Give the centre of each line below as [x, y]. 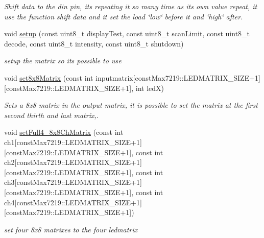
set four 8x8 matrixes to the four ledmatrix [71, 229]
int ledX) [150, 88]
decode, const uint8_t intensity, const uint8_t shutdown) [94, 43]
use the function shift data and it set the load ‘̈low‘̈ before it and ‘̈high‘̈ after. [124, 16]
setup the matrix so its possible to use [63, 61]
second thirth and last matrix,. [52, 115]
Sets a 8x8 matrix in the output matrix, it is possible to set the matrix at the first [131, 105]
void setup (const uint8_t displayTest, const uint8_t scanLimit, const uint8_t [127, 33]
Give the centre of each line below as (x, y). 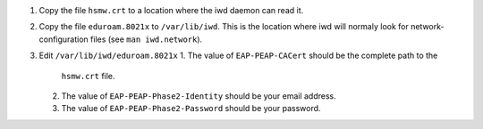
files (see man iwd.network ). (146, 39)
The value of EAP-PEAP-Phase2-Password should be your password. (191, 109)
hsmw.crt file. (88, 76)
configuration (64, 39)
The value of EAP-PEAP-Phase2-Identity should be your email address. (199, 96)
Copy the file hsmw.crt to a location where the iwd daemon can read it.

Task requirements ::
All lines of the records above with the word "const" in them are to be copied.

Task solution ::
decode, const uint8_t intensity, const uint8_t shutdown) [94, 43]
void setup (const uint8_t displayTest, const uint8_t scanLimit, const uint8_t [127, 33]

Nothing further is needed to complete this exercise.